I found sched_yield in bowtie2 source and TBB library.
# grep sched_yield -nr .
./fast_mutex.h:127: sched_yield();
./tinythread.h:686: sched_yield();
# readelf -s /usr/lib64/libtbb.so.2 |grep yield
25: 0000000000000000 0 FUNC GLOBAL DEFAULT UND sched_yield@GLIBC_2.2.5 (3)
Yep, those are locks
Bowtie2 2.3.1 become more buggy.
This is the 'perf report' log. 90% CPU is wast in spin_lok. why we need spin lock in user-space application?
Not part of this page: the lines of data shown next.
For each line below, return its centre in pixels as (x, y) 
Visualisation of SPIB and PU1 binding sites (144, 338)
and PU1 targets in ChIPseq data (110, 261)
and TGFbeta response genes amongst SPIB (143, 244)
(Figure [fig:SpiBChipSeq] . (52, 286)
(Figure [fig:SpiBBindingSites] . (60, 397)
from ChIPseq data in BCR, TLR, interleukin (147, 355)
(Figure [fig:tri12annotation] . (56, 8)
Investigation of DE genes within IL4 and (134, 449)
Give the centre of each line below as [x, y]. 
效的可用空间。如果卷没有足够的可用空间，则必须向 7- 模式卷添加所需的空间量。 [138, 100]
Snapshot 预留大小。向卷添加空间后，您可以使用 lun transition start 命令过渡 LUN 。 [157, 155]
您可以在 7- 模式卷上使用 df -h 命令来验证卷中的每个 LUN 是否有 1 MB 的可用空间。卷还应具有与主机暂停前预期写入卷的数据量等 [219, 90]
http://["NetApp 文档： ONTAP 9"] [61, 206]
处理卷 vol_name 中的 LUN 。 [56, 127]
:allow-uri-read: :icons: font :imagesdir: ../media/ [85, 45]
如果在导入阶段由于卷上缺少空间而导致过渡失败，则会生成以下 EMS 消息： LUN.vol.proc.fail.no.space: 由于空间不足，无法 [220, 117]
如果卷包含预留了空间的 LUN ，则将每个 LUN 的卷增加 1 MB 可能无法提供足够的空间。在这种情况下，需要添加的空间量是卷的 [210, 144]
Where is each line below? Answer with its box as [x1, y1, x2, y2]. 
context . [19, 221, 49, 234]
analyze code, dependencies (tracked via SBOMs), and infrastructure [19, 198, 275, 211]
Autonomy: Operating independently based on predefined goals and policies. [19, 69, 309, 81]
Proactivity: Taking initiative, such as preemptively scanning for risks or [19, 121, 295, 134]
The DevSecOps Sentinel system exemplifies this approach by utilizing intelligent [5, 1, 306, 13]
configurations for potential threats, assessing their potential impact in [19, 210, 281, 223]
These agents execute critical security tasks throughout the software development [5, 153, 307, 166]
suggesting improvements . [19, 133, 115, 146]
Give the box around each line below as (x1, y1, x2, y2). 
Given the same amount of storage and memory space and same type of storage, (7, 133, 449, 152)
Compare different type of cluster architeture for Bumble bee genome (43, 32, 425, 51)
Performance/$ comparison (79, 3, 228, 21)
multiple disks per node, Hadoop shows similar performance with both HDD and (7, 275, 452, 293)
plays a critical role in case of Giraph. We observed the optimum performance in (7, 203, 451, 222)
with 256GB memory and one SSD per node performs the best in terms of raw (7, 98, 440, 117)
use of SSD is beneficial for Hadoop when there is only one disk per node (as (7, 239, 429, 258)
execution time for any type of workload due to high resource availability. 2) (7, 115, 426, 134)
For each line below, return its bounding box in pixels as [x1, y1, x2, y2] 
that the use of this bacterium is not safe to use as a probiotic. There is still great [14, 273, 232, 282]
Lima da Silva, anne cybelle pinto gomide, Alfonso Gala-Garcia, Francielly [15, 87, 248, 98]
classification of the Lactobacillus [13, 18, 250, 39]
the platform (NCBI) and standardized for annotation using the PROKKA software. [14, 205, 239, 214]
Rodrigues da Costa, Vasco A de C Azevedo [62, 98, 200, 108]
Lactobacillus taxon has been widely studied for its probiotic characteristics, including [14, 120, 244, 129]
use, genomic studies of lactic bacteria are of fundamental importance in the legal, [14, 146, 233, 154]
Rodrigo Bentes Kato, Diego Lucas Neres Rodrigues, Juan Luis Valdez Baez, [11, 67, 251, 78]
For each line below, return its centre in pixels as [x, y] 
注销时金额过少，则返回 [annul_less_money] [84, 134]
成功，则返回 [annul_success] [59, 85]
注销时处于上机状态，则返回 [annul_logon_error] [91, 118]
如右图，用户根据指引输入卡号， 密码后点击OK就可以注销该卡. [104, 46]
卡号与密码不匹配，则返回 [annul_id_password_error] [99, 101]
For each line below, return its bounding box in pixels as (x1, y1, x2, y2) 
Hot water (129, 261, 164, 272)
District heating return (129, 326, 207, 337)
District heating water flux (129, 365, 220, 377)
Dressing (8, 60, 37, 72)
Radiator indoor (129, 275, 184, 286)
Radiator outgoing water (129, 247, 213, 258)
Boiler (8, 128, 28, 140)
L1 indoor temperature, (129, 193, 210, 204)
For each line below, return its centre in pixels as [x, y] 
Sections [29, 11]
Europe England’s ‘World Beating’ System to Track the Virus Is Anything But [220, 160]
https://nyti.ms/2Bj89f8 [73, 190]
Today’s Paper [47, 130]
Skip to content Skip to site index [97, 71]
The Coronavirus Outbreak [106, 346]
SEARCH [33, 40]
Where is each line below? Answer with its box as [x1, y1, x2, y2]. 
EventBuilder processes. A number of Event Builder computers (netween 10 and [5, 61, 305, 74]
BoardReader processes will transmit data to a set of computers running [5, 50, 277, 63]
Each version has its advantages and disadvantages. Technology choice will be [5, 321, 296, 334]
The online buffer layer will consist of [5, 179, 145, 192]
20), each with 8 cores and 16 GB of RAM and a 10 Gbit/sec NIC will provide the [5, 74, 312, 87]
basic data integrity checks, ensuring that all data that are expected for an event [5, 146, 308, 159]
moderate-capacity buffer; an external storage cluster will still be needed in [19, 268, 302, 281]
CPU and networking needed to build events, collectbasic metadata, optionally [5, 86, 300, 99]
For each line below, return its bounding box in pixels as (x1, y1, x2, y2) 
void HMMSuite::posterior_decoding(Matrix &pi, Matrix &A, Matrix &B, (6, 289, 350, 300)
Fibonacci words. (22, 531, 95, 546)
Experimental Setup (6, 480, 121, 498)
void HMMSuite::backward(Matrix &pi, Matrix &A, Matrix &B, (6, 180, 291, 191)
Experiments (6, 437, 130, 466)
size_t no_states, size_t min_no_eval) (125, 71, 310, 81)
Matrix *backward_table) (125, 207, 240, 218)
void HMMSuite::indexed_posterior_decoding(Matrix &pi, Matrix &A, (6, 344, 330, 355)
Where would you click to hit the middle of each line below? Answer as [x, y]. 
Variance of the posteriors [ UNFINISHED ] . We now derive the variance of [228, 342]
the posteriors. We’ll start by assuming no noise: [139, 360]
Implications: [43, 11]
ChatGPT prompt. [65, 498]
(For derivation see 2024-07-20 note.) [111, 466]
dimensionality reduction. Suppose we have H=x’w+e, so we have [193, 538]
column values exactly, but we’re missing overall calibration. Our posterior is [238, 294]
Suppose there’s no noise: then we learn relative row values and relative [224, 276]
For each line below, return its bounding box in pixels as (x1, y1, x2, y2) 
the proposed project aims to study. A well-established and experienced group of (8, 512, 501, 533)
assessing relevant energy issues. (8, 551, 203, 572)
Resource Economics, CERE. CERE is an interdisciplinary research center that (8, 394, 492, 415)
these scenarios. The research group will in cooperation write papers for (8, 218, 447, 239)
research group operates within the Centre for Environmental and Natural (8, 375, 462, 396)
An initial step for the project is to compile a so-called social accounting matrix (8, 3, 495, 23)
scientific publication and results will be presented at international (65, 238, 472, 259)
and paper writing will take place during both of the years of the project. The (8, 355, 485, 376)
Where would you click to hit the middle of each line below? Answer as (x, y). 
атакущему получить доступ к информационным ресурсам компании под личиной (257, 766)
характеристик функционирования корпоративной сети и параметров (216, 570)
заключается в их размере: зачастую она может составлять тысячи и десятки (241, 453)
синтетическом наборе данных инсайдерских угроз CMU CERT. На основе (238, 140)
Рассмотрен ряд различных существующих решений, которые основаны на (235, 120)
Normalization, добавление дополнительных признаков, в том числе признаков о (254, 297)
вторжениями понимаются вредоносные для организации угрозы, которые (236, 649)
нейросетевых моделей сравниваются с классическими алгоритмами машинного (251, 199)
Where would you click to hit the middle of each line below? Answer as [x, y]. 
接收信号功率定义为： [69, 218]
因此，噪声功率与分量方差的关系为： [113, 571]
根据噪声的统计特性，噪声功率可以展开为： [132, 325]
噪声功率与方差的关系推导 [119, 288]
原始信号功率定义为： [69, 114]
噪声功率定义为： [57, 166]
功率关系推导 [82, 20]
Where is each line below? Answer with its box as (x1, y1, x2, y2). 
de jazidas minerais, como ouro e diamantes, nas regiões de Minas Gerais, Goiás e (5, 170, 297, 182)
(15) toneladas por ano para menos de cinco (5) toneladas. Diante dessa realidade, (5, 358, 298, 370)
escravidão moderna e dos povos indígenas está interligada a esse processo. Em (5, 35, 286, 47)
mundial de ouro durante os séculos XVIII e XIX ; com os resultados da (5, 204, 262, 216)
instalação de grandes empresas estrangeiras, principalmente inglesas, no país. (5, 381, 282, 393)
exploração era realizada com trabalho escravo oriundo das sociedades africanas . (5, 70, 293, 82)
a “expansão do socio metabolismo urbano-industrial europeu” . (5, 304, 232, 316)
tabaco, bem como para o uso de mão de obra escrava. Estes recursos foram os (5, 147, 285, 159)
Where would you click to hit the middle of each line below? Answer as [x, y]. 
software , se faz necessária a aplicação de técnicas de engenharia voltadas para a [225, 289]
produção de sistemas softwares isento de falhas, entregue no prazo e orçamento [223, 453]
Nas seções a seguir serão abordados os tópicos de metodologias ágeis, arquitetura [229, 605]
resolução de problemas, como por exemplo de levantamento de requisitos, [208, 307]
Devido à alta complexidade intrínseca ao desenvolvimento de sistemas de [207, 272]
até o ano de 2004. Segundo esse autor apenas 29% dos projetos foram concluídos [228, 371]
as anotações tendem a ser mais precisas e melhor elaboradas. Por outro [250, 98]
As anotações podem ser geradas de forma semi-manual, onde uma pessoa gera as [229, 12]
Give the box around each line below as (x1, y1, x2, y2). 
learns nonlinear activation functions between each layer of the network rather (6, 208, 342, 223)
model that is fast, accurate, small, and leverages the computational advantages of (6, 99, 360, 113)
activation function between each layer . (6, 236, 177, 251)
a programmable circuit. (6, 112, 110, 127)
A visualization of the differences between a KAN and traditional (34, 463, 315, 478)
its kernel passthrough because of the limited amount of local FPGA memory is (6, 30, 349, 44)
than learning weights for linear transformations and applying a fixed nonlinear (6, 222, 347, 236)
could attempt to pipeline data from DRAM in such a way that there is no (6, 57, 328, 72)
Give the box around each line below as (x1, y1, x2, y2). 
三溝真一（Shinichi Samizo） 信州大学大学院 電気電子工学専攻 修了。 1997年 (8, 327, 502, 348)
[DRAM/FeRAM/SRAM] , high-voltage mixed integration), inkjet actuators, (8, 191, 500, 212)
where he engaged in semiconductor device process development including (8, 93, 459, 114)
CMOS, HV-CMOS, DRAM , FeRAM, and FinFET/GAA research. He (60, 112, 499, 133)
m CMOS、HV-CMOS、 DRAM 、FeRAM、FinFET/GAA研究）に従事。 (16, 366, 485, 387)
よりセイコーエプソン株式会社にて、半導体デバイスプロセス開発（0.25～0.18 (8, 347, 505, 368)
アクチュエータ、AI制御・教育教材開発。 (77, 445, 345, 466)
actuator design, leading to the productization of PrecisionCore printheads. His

Overhead Command Shared Object Symbol
90.22% bowtie2-align-s [kernel.kallsyms] [k] _raw_spin_lock
1.82% swapper [kernel.kallsyms] [k] intel_idle
0.75% bowtie2-align-s bowtie2-align-s [.] PatternSourcePerThread::nextReadPair
The patch
diff --git a/fast_mutex.h b/fast_mutex.h
index 4d4b7cc..988a764 100644
--- a/fast_mutex.h
+++ b/fast_mutex.h
@@ -36,11 +36,7 @@ freely, subject to the following restrictions:
#define _TTHREAD_PLATFORM_DEFINED_
#endif
-// Check if we can support the assembly language level implementation (otherwise
-// revert to the system API)
-#if (defined(__GNUC__) && (defined(__i386__) || defined(__x86_64__))) || \
- (defined(_MSC_VER) && (defined(_M_IX86) || defined(_M_X64))) || \
- (defined(__GNUC__) && (defined(__ppc__)))
+#if 0
#define _FAST_MUTEX_ASM_
#else
#define _FAST_MUTEX_SYS_
and 'make NO_TBB=1' can fix this problem in 2.3.0.
but there seems other problems in bowtie_main.cpp/pat.cpp/pat.h/read_qseq.cpp of 2.3.1.
The patch works for 2.3.2
Hi.
bowtie2 use high sys %Cpu. Doses bowtie2 use system call that will use a lot of cpu?